00:00
Hi everyone. My name is Kaycee Lai, vice president of AI at Pure Storage. Really excited to have in the studio with me today, Jacob Lieberman from NVIDIA. Jacob. Very, very nice to see you again. Thank you. Yes.
00:14
Would you mind telling us a little bit about yourself and what you do in the video? Yeah. So my name is Jacob Lieberman, and I'm a director of enterprise product at NVIDIA. And a new initiative we have called the AI Data Platform.
00:27
Very cool, very exciting. Well, Jacob, the first thing I want to talk about is I think everyone, when they think I, they think the coolest copilots ride, the biggest, baddest models. And they often forget about data.
00:38
And so I love to kind of talk to you about that. Why do you think data matters for AI? What's your perspective? Well, this is one of my favorite subjects, Kaycee. So yeah, there's been this massive rush of enthusiasm
00:50
around gen AI and all of its capabilities. But somewhere in the midst of all that, we lost sight of the fact that data is still king. So whether you're training a model, fine tuning a model, or retrieving a additional context
01:06
through RAG to inform your LM generations, you need secure access to high quality data. Basically, you don't want the garbage in garbage out problem, right? Crazy hallucinations. Right? Yes, that's still true. All right. Right. Well, then.
01:21
And in addition to that, I think the performance also matters, right? Because you need to make sure the data gets the GPUs quickly enough so that where you don't have idle GPUs.
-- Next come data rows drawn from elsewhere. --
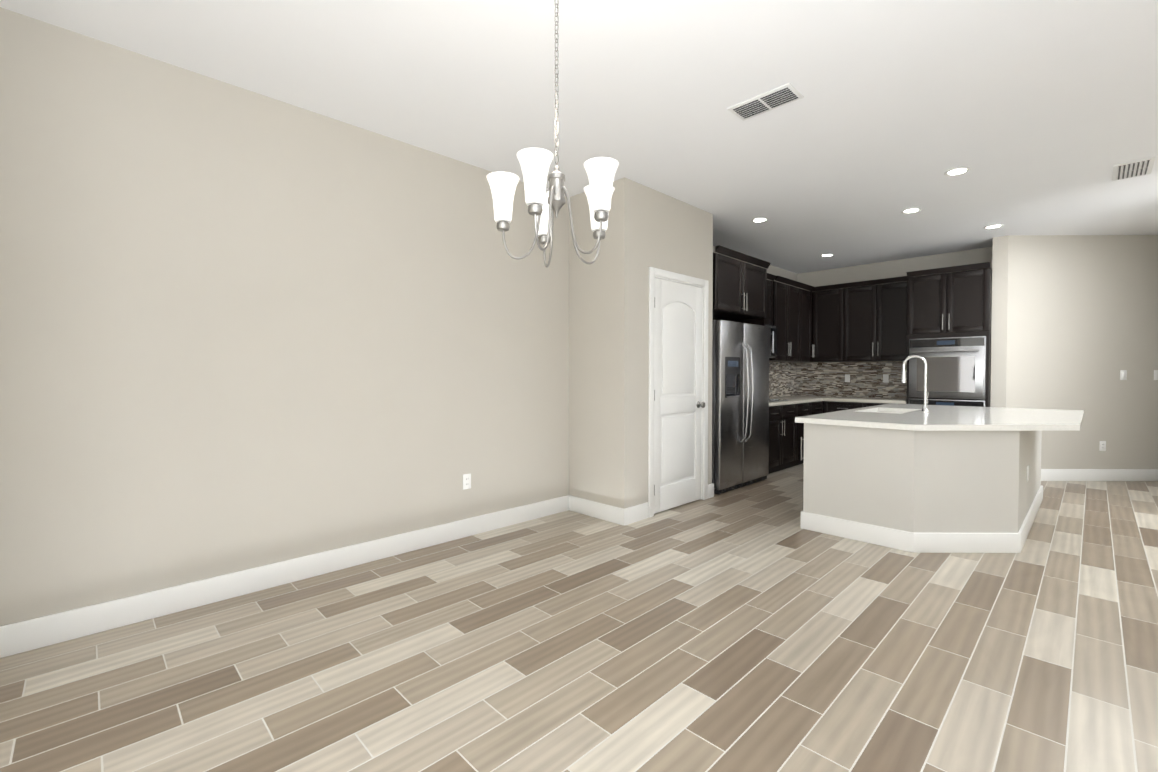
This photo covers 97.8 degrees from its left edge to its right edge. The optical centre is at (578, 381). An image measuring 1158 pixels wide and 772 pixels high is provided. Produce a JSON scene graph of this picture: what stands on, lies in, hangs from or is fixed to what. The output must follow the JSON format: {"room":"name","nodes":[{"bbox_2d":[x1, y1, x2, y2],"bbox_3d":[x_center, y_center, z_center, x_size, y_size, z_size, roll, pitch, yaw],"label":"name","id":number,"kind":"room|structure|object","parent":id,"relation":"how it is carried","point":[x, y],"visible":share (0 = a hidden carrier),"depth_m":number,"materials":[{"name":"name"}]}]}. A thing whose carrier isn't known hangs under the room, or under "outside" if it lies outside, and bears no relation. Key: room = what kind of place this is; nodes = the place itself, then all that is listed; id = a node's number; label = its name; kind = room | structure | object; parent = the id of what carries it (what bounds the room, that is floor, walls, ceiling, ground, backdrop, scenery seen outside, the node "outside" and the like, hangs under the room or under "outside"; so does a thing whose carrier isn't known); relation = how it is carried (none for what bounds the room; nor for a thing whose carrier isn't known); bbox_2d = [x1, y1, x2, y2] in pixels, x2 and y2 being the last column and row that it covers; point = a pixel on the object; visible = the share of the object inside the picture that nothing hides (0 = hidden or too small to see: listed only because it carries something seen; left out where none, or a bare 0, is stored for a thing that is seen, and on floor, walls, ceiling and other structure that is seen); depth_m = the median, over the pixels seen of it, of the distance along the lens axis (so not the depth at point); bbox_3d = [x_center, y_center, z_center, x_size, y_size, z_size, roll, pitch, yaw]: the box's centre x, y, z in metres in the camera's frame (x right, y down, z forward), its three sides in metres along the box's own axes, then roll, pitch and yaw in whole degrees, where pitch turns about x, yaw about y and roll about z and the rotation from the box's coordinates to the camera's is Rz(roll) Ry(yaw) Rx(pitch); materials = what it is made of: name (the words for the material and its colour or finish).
{"room":"empty dining area","nodes":[
{"label":"empty dining area","id":0,"kind":"room"},
{"bbox_2d":[0,7,796,625],"bbox_3d":[-0.881,-0.235,3.844,14.100,2.800,0.120,-1,1,-44],"label":"wall","id":1,"kind":"structure","parent":0,"point":[242,329],"depth_m":2.77,"materials":[{"name":"beige paint"}]},
{"bbox_2d":[0,495,567,657],"bbox_3d":[-1.332,1.107,3.327,3.500,0.135,0.020,-1,1,-44],"label":"baseboard","id":2,"kind":"structure","parent":1,"relation":"attached to","point":[30,634],"depth_m":2.78,"materials":[{"name":"white wood"}]},
{"bbox_2d":[463,473,470,489],"bbox_3d":[-0.844,0.751,3.808,0.070,0.114,0.008,-1,1,-44],"label":"outlet","id":3,"kind":"object","parent":1,"relation":"attached to","point":[466,481],"visible":1,"depth_m":3.80,"materials":[{"name":"white plastic"}]},
{"bbox_2d":[713,245,770,325],"bbox_3d":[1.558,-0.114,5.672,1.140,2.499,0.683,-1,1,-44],"label":"upper cabinet","id":4,"kind":"object","parent":1,"relation":"attached to","point":[740,291],"visible":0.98,"depth_m":5.42,"materials":[{"name":"black wood"}]},
{"bbox_2d":[765,273,776,324],"bbox_3d":[2.263,-1.057,6.566,0.441,0.645,0.370,-1,1,-44],"label":"upper cabinet","id":5,"kind":"object","parent":1,"relation":"attached to","point":[771,319],"depth_m":6.57,"materials":[{"name":"black wood"}]},
{"bbox_2d":[765,324,776,357],"bbox_3d":[2.183,-0.517,6.428,0.756,0.420,0.467,-1,1,-44],"label":"microwave","id":6,"kind":"object","parent":5,"relation":"attached to","point":[772,341],"visible":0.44,"depth_m":6.44,"materials":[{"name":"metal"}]},
{"bbox_2d":[769,362,796,396],"bbox_3d":[2.588,-0.030,7.163,2.396,0.516,0.002,-1,1,-44],"label":"backsplash","id":7,"kind":"structure","parent":1,"relation":"attached to","point":[782,378],"depth_m":7.64,"materials":[{"name":"tile"}]},
{"bbox_2d":[769,325,812,362],"bbox_3d":[2.865,-0.517,7.166,1.241,0.455,0.370,-1,1,-44],"label":"upper cabinet","id":8,"kind":"object","parent":1,"relation":"attached to","point":[793,345],"depth_m":7.06,"materials":[{"name":"black wood"}]},
{"bbox_2d":[777,277,812,332],"bbox_3d":[2.843,-1.066,7.134,1.305,0.645,0.370,-1,1,-44],"label":"upper cabinet","id":9,"kind":"object","parent":1,"relation":"attached to","point":[794,304],"depth_m":7.03,"materials":[{"name":"black wood"}]},
{"bbox_2d":[0,463,1157,771],"bbox_3d":[1.471,1.255,1.469,14.340,0.100,6.840,-1,1,-44],"label":"floor","id":10,"kind":"structure","parent":0,"point":[752,627],"depth_m":2.16,"materials":[{"name":"beige tile"}]},
{"bbox_2d":[712,320,768,493],"bbox_3d":[1.603,0.245,5.640,1.090,1.758,0.746,-1,1,-44],"label":"fridge","id":11,"kind":"object","parent":10,"relation":"on","point":[740,404],"visible":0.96,"depth_m":5.31,"materials":[{"name":"silver metal"}]},
{"bbox_2d":[769,404,800,473],"bbox_3d":[2.289,0.702,6.447,0.963,0.840,0.618,-1,1,-44],"label":"base cabinet","id":12,"kind":"object","parent":10,"relation":"on","point":[786,432],"depth_m":6.30,"materials":[{"name":"black wood"}]},
{"bbox_2d":[769,396,824,407],"bbox_3d":[2.808,0.254,6.939,2.403,0.040,0.632,-1,1,-44],"label":"countertop","id":13,"kind":"structure","parent":12,"relation":"on","point":[773,401],"depth_m":6.77,"materials":[{"name":"white stone"}]},
{"bbox_2d":[801,400,820,463],"bbox_3d":[2.888,0.693,7.035,0.960,0.840,0.618,-1,1,-44],"label":"base cabinet","id":14,"kind":"object","parent":10,"relation":"on","point":[806,409],"depth_m":6.79,"materials":[{"name":"black wood"}]},
{"bbox_2d":[821,400,882,412],"bbox_3d":[3.990,0.693,6.986,0.660,0.840,1.038,-1,1,-44],"label":"base cabinet","id":15,"kind":"object","parent":10,"relation":"on","point":[827,406],"depth_m":6.93,"materials":[{"name":"black wood"}]},
{"bbox_2d":[825,396,905,403],"bbox_3d":[4.013,0.254,6.976,0.631,0.040,1.002,-1,1,-44],"label":"countertop","id":16,"kind":"structure","parent":15,"relation":"on","point":[879,400],"depth_m":6.78,"materials":[{"name":"white stone"}]},
{"bbox_2d":[800,423,1042,552],"bbox_3d":[3.131,0.734,4.482,2.632,0.841,1.322,-1,1,-44],"label":"kitchen island","id":17,"kind":"object","parent":10,"relation":"on","point":[913,478],"depth_m":3.50,"materials":[{"name":"paint"}]},
{"bbox_2d":[795,411,1081,438],"bbox_3d":[2.629,0.304,3.786,1.020,0.040,1.590,-1,1,-44],"label":"island countertop","id":18,"kind":"structure","parent":17,"relation":"on","point":[949,424],"depth_m":3.59,"materials":[{"name":"white stone"}]},
{"bbox_2d":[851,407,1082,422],"bbox_3d":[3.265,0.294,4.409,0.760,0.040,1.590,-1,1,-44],"label":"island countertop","id":19,"kind":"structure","parent":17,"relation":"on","point":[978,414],"depth_m":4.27,"materials":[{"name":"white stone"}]},
{"bbox_2d":[895,411,902,414],"bbox_3d":[2.918,0.404,4.765,0.784,0.216,0.404,-1,1,-44],"label":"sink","id":20,"kind":"object","parent":19,"relation":"in","point":[896,412],"depth_m":4.95,"materials":[{"name":"white ceramic"}]},
{"bbox_2d":[901,355,928,411],"bbox_3d":[3.078,0.011,4.621,0.096,0.518,0.220,-1,1,-44],"label":"faucet","id":21,"kind":"object","parent":19,"relation":"on","point":[926,394],"visible":1,"depth_m":4.55,"materials":[{"name":"silver metal"}]},
{"bbox_2d":[906,262,991,406],"bbox_3d":[4.614,-0.125,6.283,0.734,2.499,0.815,-1,1,-44],"label":"tall cabinet","id":22,"kind":"object","parent":10,"relation":"on","point":[949,317],"visible":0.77,"depth_m":6.04,"materials":[{"name":"black wood"}]},
{"bbox_2d":[0,0,1157,273],"bbox_3d":[1.471,-1.645,1.421,14.340,0.100,6.840,-1,1,-44],"label":"ceiling","id":23,"kind":"structure","parent":0,"point":[1038,116],"depth_m":2.83,"materials":[{"name":"white paint"}]},
{"bbox_2d":[486,0,618,266],"bbox_3d":[-0.065,-1.014,1.762,0.469,1.170,0.469,-1,1,-44],"label":"chandelier","id":24,"kind":"object","parent":23,"relation":"hanging from","point":[543,203],"visible":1,"depth_m":1.72,"materials":[{"name":"white glass"}]},
{"bbox_2d":[751,217,767,222],"bbox_3d":[1.847,-1.651,5.166,0.164,0.010,0.164,-1,1,-44],"label":"recessed light","id":25,"kind":"object","parent":23,"relation":"in","point":[759,220],"visible":1,"depth_m":5.17,"materials":[{"name":"white glass"}]},
{"bbox_2d":[727,83,803,120],"bbox_3d":[1.076,-1.611,2.925,0.200,0.016,0.370,-1,1,-44],"label":"ceiling vent","id":26,"kind":"object","parent":23,"relation":"in","point":[777,97],"visible":1,"depth_m":2.90,"materials":[{"name":"white metal"}]},
{"bbox_2d":[820,254,833,256],"bbox_3d":[3.291,-1.677,6.707,0.164,0.010,0.164,-1,1,-44],"label":"recessed light","id":27,"kind":"object","parent":23,"relation":"in","point":[826,255],"visible":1,"depth_m":6.71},
{"bbox_2d":[901,208,921,213],"bbox_3d":[3.202,-1.647,4.869,0.164,0.010,0.164,-1,1,-44],"label":"recessed light","id":28,"kind":"object","parent":23,"relation":"in","point":[910,210],"visible":1,"depth_m":4.86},
{"bbox_2d":[944,167,970,175],"bbox_3d":[2.938,-1.631,3.925,0.164,0.010,0.164,-1,1,-44],"label":"recessed light","id":29,"kind":"object","parent":23,"relation":"in","point":[957,171],"visible":1,"depth_m":3.92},
{"bbox_2d":[984,224,1002,228],"bbox_3d":[4.424,-1.655,5.395,0.164,0.010,0.164,-1,1,-44],"label":"recessed light","id":30,"kind":"object","parent":23,"relation":"in","point":[994,226],"visible":1,"depth_m":5.39,"materials":[{"name":"white glass"}]},
{"bbox_2d":[1112,157,1154,180],"bbox_3d":[4.253,-1.627,3.883,0.420,0.016,0.210,-1,1,-44],"label":"ceiling vent","id":31,"kind":"object","parent":23,"relation":"in","point":[1133,169],"visible":0.96,"depth_m":3.86,"materials":[{"name":"white metal"}]},
{"bbox_2d":[569,177,632,508],"bbox_3d":[0.177,-0.243,4.343,0.110,2.800,0.650,-1,1,-44],"label":"wall jog","id":32,"kind":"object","parent":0,"point":[601,379],"visible":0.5,"depth_m":4.24,"materials":[{"name":"beige paint"}]},
{"bbox_2d":[568,495,627,525],"bbox_3d":[0.150,1.090,4.306,0.020,0.135,0.636,-1,1,-44],"label":"baseboard","id":33,"kind":"structure","parent":32,"relation":"attached to","point":[617,515],"depth_m":4.28,"materials":[{"name":"white wood"}]},
{"bbox_2d":[633,181,712,505],"bbox_3d":[0.845,-0.247,4.619,1.230,2.800,0.110,-1,1,-44],"label":"wall","id":34,"kind":"structure","parent":0,"point":[642,229],"depth_m":4.31,"materials":[{"name":"beige paint"}]},
{"bbox_2d":[628,502,648,523],"bbox_3d":[0.483,1.092,4.199,0.295,0.135,0.016,-1,1,-44],"label":"baseboard","id":35,"kind":"structure","parent":34,"relation":"attached to","point":[639,512],"depth_m":4.20,"materials":[{"name":"white wood"}]},
{"bbox_2d":[648,267,708,517],"bbox_3d":[0.887,0.086,4.653,0.924,2.132,0.128,-1,1,-44],"label":"door frame","id":36,"kind":"structure","parent":34,"relation":"attached to","point":[674,276],"depth_m":4.51,"materials":[{"name":"white wood"}]},
{"bbox_2d":[654,278,704,513],"bbox_3d":[0.922,0.120,4.609,0.780,2.042,0.108,-1,1,-44],"label":"pantry door","id":37,"kind":"structure","parent":34,"relation":"in","point":[679,404],"depth_m":4.61,"materials":[{"name":"white wood"}]},
{"bbox_2d":[708,483,713,497],"bbox_3d":[1.110,1.075,5.254,0.026,0.135,0.646,-1,1,-44],"label":"baseboard","id":38,"kind":"structure","parent":34,"relation":"attached to","point":[710,486],"depth_m":4.99,"materials":[{"name":"white wood"}]},
{"bbox_2d":[796,247,991,398],"bbox_3d":[4.398,-0.289,7.115,0.120,2.800,2.600,-1,1,-44],"label":"wall","id":39,"kind":"structure","parent":0,"point":[896,268],"depth_m":7.05,"materials":[{"name":"beige paint"}]},
{"bbox_2d":[813,285,848,361],"bbox_3d":[3.733,-0.814,7.446,0.347,1.040,0.527,-1,1,-44],"label":"upper cabinet","id":40,"kind":"object","parent":39,"relation":"attached to","point":[830,307],"depth_m":7.30,"materials":[{"name":"black wood"}]},
{"bbox_2d":[797,361,906,398],"bbox_3d":[4.015,-0.034,7.416,0.010,0.516,1.632,-1,1,-44],"label":"backsplash","id":41,"kind":"structure","parent":39,"relation":"attached to","point":[882,379],"depth_m":7.42,"materials":[{"name":"tile"}]},
{"bbox_2d":[849,281,907,360],"bbox_3d":[4.149,-0.807,7.022,0.347,1.040,0.902,-1,1,-44],"label":"upper cabinet","id":42,"kind":"object","parent":39,"relation":"attached to","point":[863,322],"depth_m":6.85,"materials":[{"name":"black wood"}]},
{"bbox_2d":[990,236,1007,407],"bbox_3d":[5.027,-0.271,6.009,0.530,2.800,0.140,-1,1,-44],"label":"wall","id":43,"kind":"structure","parent":0,"point":[999,318],"depth_m":5.82,"materials":[{"name":"beige paint"}]},
{"bbox_2d":[1006,235,1157,468],"bbox_3d":[5.870,-0.268,5.824,1.966,2.800,0.120,0,1,1],"label":"wall","id":44,"kind":"structure","parent":0,"point":[1082,321],"depth_m":5.76,"materials":[{"name":"beige paint"}]},
{"bbox_2d":[1041,469,1157,480],"bbox_3d":[5.798,1.065,5.835,1.417,0.135,1.500,-1,1,-44],"label":"baseboard","id":45,"kind":"structure","parent":44,"relation":"attached to","point":[1046,474],"depth_m":5.77,"materials":[{"name":"white wood"}]},
{"bbox_2d":[1099,441,1105,450],"bbox_3d":[5.987,0.734,5.775,0.070,0.114,0.008,0,1,1],"label":"electrical outlet","id":46,"kind":"object","parent":44,"relation":"attached to","point":[1102,446],"visible":1,"depth_m":5.77,"materials":[{"name":"white plastic"}]},
{"bbox_2d":[1120,370,1126,379],"bbox_3d":[6.207,-0.076,5.761,0.052,0.114,0.052,-1,1,-44],"label":"light switch","id":47,"kind":"object","parent":44,"relation":"attached to","point":[1123,374],"visible":1,"depth_m":5.76,"materials":[{"name":"white plastic"}]},
{"bbox_2d":[1154,370,1157,379],"bbox_3d":[6.587,-0.076,5.757,0.052,0.114,0.052,-1,1,-44],"label":"light switch","id":48,"kind":"object","parent":44,"relation":"attached to","point":[1155,374],"visible":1,"depth_m":5.75,"materials":[{"name":"white plastic"}]}
]}
Nobody likes that. Right. So without GPUs it's really not possible
01:36
to prepare data for AI at scale and to keep up with the velocity of the data, the rate that the data changes and the rate that the data grows. So that's number one. Number two you know building these pipelines to make data
01:52
AI ready are complex. And they have many stages. And there's many handoffs between the different personas and users of the data. And at any moment during any one of those handoffs somebody could drop the ball totally.
02:06
Yeah, I think I think I see this as probably one of the biggest challenges that's getting in the way from an AI inference perspective. You know, up to now, most of the workloads has been training. And so people have been really focused on that. But now it's going to shift where most of the time,
02:22
effort and money is actually all going to be focus on inference. And so the reason why that's interesting is because what you just said, the minute you get to inference, right, you can only get good inference and good consumption if the data is actually AI ready. Well, there's many challenges. I mean, first of all,
02:39
data enterprise data is unstructured. 90% of the data that an enterprise requires is unstructured in nature. And there's many modalities video, audio, text, PDFs with graphics, images, presentation, spreadsheets combine those things.
02:59
It becomes quite challenging to really extract insight from the data, right? Well, if you can't even get the data to be AI ready, you're not getting any insights, right? Right. I think that's that's definitely key. And so I think that's
03:11
why like we're very excited in terms of what we're doing at Pure Storage. We announced at GTC last week the introduction of a new product called Pure Storage Data Stream, where we are specifically focused on this challenge. So first part that Data Stream is going to do is address that specific area. So that way you get one workflow, one product that's going to automate
03:35
the entire process to actually generate data sets for AI in minutes. Second thing we're going to do is we're going to make sure it's super easy to consume the output. Put some governance around them. Right. What they should use, what they should not use,
03:51
who can see who can not see those types of things should be in there. And then third is we're entering an age where we have agents, right. Agents are part of our digital workforce. So you have to now think about how agents are going to consume. I think these are very, very important capabilities in data stream,
04:07
right, to accelerate and simplify the process of making data AI ready. Right. So you can think about Pure Storage as really taking an active role to to be there for the, for the customer for every step of their AI journey. And what I love about it is that it's all centered
04:24
around the data, which is really the core competency. The Pure Storage is protecting that data, and then it builds on top of that. But the data is always at the core. Jacob, it was a pleasure having you in the studio. Yeah. Thank you. Thank you so much for doing this.
04:39
I really enjoyed it. Had a blast. Yeah. Me too.